As a consequence of Godel's Completeness Theorem, we have that (see pag.91 - Corollary 2.20d) : if a wff $B$ is a logical consequence of a wff $A,$ then $A \vdash B$.

But the viceversa is not stated (if I am right).

I do not understand the advantages of his definition of logical consequence.

Hunter (Metalogic [1972]) "restored the simmetry" avoiding the Gen rule.

Other textbooks more simply defined logical consequence in term of truth in an Interpretation: in this way we have that $A(x)$ is true iff $\forall xA(x)$ is true, so that $$A(x) ⊨ \forall xA(x).$$

The problem comes down to formulas with free variables. Suppose we have a formula $\phi(x,y) \equiv x = y$, and we have a structure $M$. What would it mean for $M$ to satisfy $\phi$? Well, it doesn't really make sense, because a variable "$x$" is not given an meaning by $M$ - $x$ doesn't denote anything, and neither does $y$. So $x = y$ has no truth value at all.

One solution is to strengthen the notion of a "model" so that it includes both a structure $M$ and a function that assigns an element of $M$ to each variable. This is essentially the method taken by Mendelson (and also by Enderton's classic textbook on logic). Now we have a a rigorous definition of what it means for a structure $M$ and variable assignment $s$ to satisfy $\phi(x,y)$; we might write $(M,s) \models x = y$.

The other option is to keep the notion of a model the same, but change the definition of $\models$. Now, $M \models x = y$ is defined to mean that, for every variable assignment $s$, $(M,s) \models x = y$ in the sense of the previous paragraph. But of course this is not likely to hold; in this sense we with have $M \not \models x = y$ as long as $M$ has at least two elements in its domain.

These approaches give the same truth values to all sentences - they only differ for formulas that have free variables.
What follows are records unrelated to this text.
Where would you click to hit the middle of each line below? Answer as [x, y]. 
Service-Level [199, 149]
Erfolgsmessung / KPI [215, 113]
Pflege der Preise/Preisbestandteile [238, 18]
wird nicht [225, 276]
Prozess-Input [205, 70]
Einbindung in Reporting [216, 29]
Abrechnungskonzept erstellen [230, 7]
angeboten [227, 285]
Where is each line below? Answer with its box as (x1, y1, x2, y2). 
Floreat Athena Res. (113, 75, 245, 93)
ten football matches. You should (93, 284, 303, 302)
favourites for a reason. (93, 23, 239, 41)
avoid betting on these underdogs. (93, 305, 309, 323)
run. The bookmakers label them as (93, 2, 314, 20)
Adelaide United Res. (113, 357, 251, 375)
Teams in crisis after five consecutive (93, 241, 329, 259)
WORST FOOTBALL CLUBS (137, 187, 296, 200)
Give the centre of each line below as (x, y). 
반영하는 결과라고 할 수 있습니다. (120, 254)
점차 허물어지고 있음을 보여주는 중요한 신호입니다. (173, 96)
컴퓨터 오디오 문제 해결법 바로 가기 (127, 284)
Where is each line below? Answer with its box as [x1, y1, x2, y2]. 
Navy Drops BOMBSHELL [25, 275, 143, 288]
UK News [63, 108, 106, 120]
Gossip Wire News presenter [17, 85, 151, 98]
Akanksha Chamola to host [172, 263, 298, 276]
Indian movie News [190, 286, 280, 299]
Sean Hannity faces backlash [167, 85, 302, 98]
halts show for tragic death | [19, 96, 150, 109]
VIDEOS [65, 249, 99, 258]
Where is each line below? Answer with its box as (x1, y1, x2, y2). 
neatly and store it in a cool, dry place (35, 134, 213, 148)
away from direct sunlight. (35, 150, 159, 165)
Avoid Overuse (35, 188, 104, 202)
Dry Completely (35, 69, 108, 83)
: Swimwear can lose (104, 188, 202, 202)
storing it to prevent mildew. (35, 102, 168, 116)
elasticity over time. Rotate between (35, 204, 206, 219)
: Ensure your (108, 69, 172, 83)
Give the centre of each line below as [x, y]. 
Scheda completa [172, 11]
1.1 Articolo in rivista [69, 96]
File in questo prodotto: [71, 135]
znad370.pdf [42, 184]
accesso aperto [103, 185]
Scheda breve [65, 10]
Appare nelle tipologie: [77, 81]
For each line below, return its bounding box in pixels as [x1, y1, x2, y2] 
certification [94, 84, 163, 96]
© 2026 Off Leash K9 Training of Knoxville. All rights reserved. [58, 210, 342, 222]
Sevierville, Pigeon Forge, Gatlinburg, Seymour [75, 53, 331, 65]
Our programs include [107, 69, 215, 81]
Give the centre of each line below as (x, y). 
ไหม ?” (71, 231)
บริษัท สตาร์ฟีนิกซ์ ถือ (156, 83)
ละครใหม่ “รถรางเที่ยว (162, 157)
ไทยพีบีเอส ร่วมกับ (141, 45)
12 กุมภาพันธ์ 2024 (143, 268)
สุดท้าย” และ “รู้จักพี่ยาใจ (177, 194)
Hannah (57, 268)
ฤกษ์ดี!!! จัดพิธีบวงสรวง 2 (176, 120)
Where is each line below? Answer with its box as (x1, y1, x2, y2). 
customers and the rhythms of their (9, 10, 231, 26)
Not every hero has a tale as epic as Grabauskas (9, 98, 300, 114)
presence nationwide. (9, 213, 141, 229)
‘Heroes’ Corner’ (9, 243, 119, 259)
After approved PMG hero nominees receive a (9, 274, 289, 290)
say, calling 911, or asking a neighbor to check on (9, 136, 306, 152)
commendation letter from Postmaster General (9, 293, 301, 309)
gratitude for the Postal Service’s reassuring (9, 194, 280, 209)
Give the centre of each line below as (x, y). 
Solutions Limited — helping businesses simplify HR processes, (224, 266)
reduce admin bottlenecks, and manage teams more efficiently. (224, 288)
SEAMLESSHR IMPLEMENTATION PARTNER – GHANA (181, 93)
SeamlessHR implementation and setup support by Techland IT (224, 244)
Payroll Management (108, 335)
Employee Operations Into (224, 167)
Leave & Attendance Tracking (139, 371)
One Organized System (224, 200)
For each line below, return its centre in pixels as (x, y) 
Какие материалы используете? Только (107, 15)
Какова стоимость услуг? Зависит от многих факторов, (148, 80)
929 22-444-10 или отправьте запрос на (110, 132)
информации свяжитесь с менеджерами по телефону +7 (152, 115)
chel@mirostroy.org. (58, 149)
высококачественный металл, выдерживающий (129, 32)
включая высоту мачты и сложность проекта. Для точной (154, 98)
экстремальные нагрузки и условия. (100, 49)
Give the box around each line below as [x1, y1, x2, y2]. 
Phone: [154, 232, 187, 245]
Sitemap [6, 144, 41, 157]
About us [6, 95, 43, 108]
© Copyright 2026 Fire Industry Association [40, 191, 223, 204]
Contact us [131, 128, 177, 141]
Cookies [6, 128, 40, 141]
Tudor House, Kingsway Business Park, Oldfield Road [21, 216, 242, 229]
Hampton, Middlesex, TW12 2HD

In many areas of mathematical logic, we are mostly interested in truth values of sentences. The main area where the second convention is useful is in universal algebra, where they often look at "equational theories". In that context, they tend to use formulas with free variables as axioms, rather than sentences without free variables. And they are interested in models where every variable assignment satisfies the formulas, not just some random variable assignment. So they often use the second convention.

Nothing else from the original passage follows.